For larger stored datasets, pgPointCloud adds point cloud storage to PostgreSQL with compression and patch-based spatial indexing. PDAL’s own pipeline system handles more complex workflows: ground classification, surface interpolation, thinning, and multi-tile processing. For deep 3D work (building reconstruction, mesh generation, autonomous vehicle perception pipelines), domain-specific tooling has far richer support.

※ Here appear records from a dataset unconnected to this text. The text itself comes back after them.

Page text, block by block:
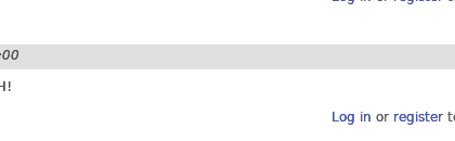
Log in or register
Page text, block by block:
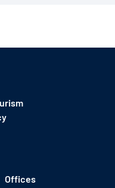
Offices
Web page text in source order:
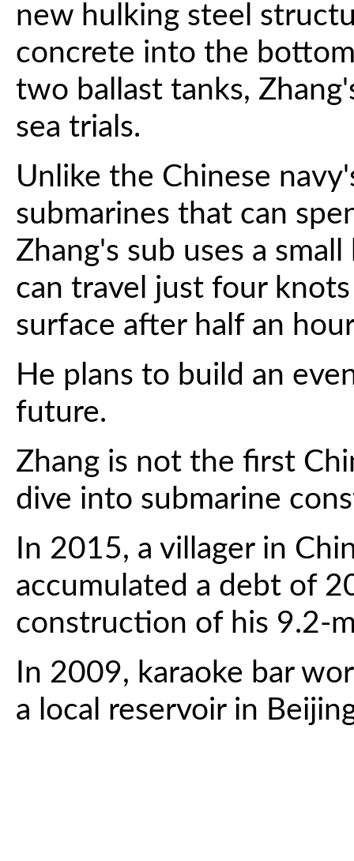
new hulking steel
concrete into the
two ballast tanks,
sea trials.
Unlike the Chinese
submarines that can
Zhang's sub uses a
can travel just four
surface after half an
He plans to build an
future.
Zhang is not the first
dive into submarine
In 2015, a villager in
accumulated a debt of
construction of his 9.2-
In 2009, karaoke bar
a local reservoir in
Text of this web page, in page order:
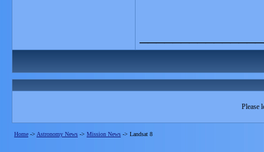
Please
Home -> Astronomy News -> Mission News -> Landsat 8
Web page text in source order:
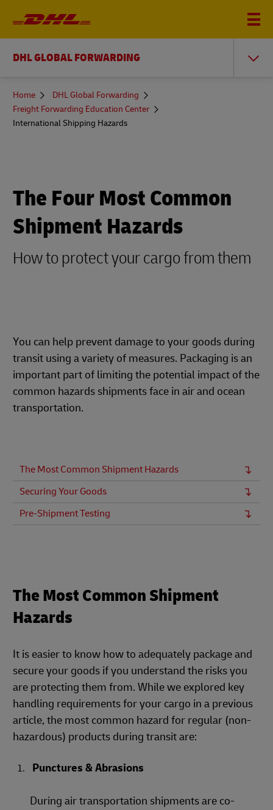
DHL GLOBAL FORWARDING
You
here
Home
DHL Global Forwarding
Freight Forwarding Education Center
International Shipping Hazards
The Four Most Common
Shipment Hazards
How to protect your cargo from them
You can help prevent damage to your goods during
transit using a variety of measures. Packaging is an
important part of limiting the potential impact of the
common hazards shipments face in air and ocean
transportation.
The Most Common Shipment Hazards
Securing Your Goods
Pre-Shipment Testing
The Most Common Shipment
Hazards
It is easier to know how to adequately package and
secure your goods if you understand the risks you
are protecting them from. While we explored key
handling requirements for your cargo in a previous
article, the most common hazard for regular (non-
hazardous) products during transit are:
Punctures & Abrasions
During air transportation shipments are co-
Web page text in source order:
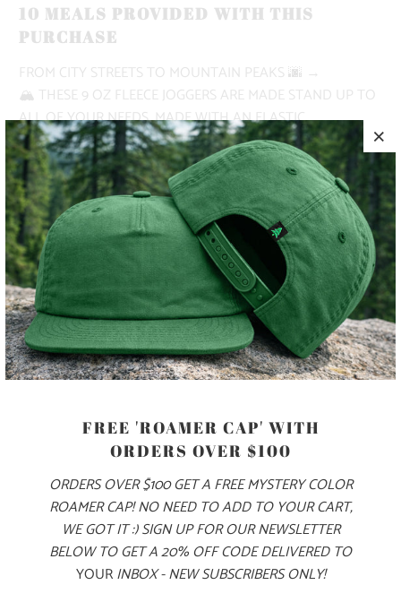
10 MEALS PROVIDED WITH THIS
PURCHASE
FROM CITY STREETS TO MOUNTAIN PEAKS🌆 →
🏔 THESE 9 OZ FLEECE JOGGERS ARE MADE STAND UP TO
ALL OF YOUR NEEDS. MADE WITH AN ELASTIC
WAISTBAND, SHOE LACE DRAWSTRING, DEEP FRONT
POCKETS AND A RIGHT BACK POCKET.
✅ NATURE-INSPIRED, PIGMENT-DYED
✅ HEAVYWEIGHT
✅ BUTTERY SOFT
✅ ADVENTURE-READY
MODEL IS 5'9", 145 LBS, WEARING A SIZE SMALL
S M L XL XXL
FREE 'ROAMER CAP' WITH
ORDERS OVER $100
ORDERS OVER $100 GET A FREE MYSTERY COLOR
ROAMER CAP! NO NEED TO ADD TO YOUR CART,
WE GOT IT :) SIGN UP FOR OUR NEWSLETTER
BELOW TO GET A 20% OFF CODE DELIVERED TO
YOURINBOX - NEW SUBSCRIBERS ONLY!
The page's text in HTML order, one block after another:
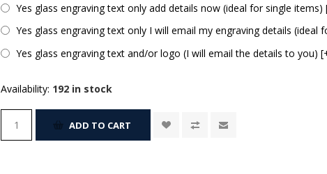
Yes glass engraving text only add details now (ideal for single items)
Yes glass engraving text only I will email my engraving details (ideal
Yes glass engraving text and/or logo (I will email the details to you)
Availability: 192 in stock
ADD TO CART
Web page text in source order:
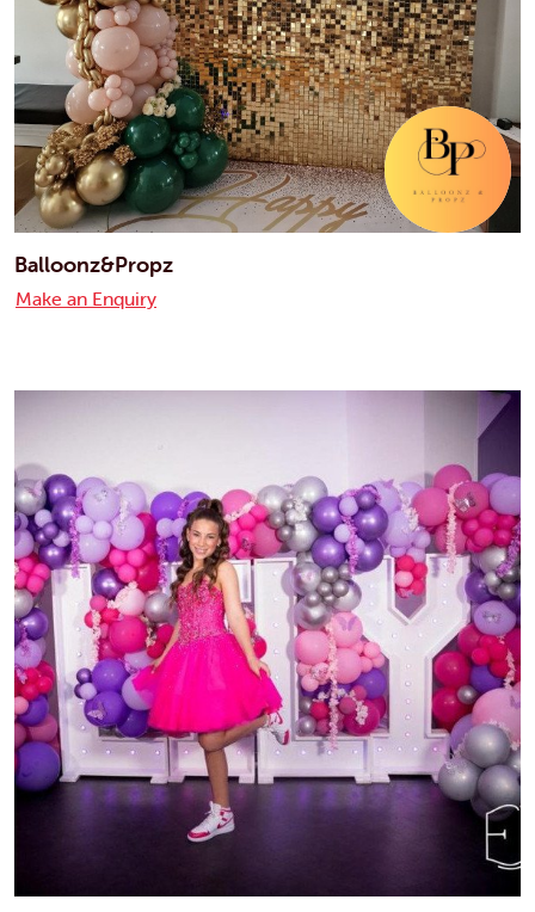
Balloonz&Propz
Make an Enquiry
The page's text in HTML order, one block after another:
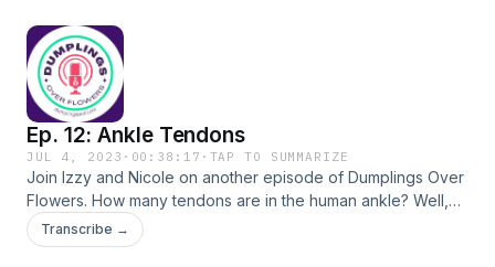
Ep. 12: Ankle Tendons
JUL 4, 2023 · 00:38:17 · TAP TO SUMMARIZE
Join Izzy and Nicole on another episode of Dumplings Over
Flowers. How many tendons are in the human ankle? Well,
we know there are at least 4....
Transcribe →
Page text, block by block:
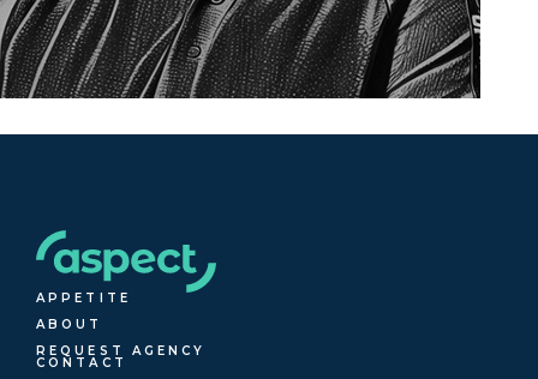
APPETITE
ABOUT
REQUEST AGENCY
CONTACT
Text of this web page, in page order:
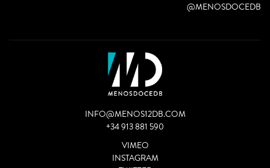
@MENOSDOCEDB
INFO@MENOS12DB.COM
+34 913 881 590
VIMEO
INSTAGRAM
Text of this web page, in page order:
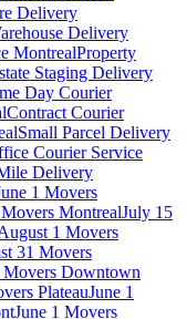
Delivery
Delivery
MontrealProperty
Staging Delivery
Day Courier
Contract Courier
Small Parcel Delivery
Courier Service
Delivery
1 Movers
MontrealJuly 15
1 Movers
31 Movers
Movers Downtown
PlateauJune 1
June 1 Movers
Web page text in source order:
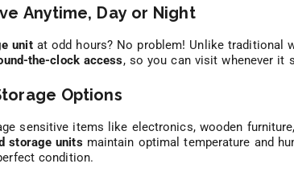
Anytime, Day or Night
unitat odd hours? No problem! Unlike traditional
the-clock access, so you can visit whenever it
Options
sensitive items like electronics, wooden
storage unitsmaintain optimal temperature and
condition.
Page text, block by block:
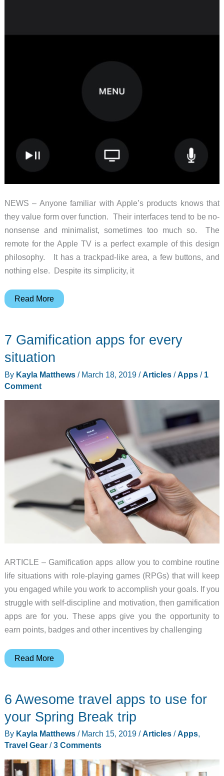
NEWS – Anyone familiar with Apple’s products knows that
they value form over function. Their interfaces tend to be no-
nonsense and minimalist, sometimes too much so. The
remote for the Apple TV is a perfect example of this design
philosophy. It has a trackpad-like area, a few buttons, and
nothing else. Despite its simplicity, it
Apple’s
Remote
app
still
thing
Read More
7 Gamification apps for every
situation
By Kayla Matthews / March 18, 2019 / Articles/ Apps/ 1
Comment
ARTICLE – Gamification apps allow you to combine routine
life situations with role-playing games (RPGs) that will keep
you engaged while you work to accomplish your goals. If you
struggle with self-discipline and motivation, then gamification
apps are for you. These apps give you the opportunity to
earn points, badges and other incentives by challenging
7
for
Read More
6 Awesome travel apps to use for
your Spring Break trip
By Kayla Matthews / March 15, 2019 /Articles/Apps,
Travel Gear/3 Comments
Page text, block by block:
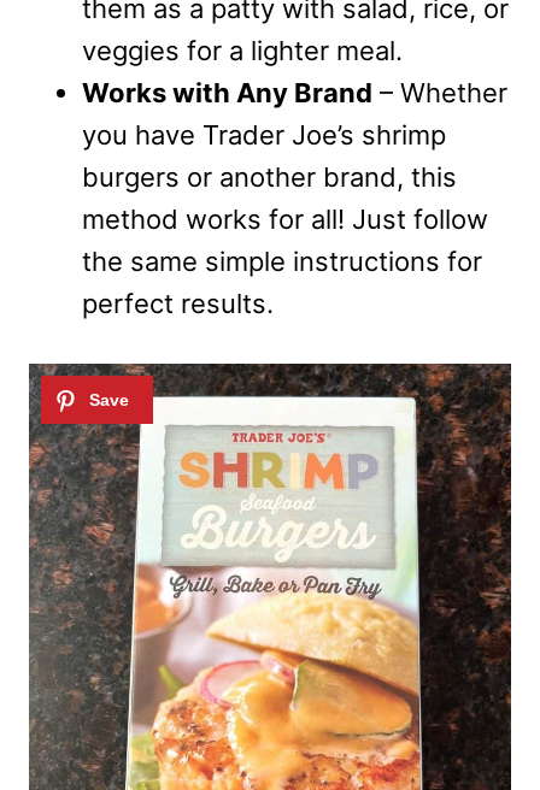
them as a patty with salad, rice, or
veggies for a lighter meal.
Works with Any Brand – Whether
you have Trader Joe’s shrimp
burgers or another brand, this
method works for all! Just follow
the same simple instructions for
perfect results.

What Lidar Data Is Actually Used For

Self-propelling robots get the press around lidar. But flood modeling, wildfire spread prediction, and infrastructure planning account for far more lidar data volume, and the USGS 3DEP program was funded primarily for these applications. Forest inventory and timber volume estimation are major use cases. Archaeologists have used airborne lidar to reveal structures hidden under jungle canopy: stripping out the vegetation returns and examining the bare-earth model has identified dozens of Maya sites in the Yucatan and Guatemala that were invisible in aerial photography. Coastal agencies use it to track erosion and storm surge damage. Urban planners use rooftop returns to model solar panel potential at neighborhood scale.

The data structure is the same in all these cases. A point cloud is a point cloud. Once it’s in Parquet it’s a wide, flat table with X, Y, Z, and a handful of integer attributes. The spatial questions you’d ask of any 2D dataset (bounding box crops, classification aggregations, comparisons between surface types) apply directly here, just with a Z column that now matters. DuckDB makes that first round of exploration fast and easy.

Next Steps

The PDAL documentation covers the full pipeline API, including batch processing, custom filter chains, and the complete list of supported formats. The NC Spatial Data Download portal is the starting point for the North Carolina statewide collection; the statewide lidar program overview describes the five collection phases and the quality levels. The USGS 3DEP program page covers the national dataset.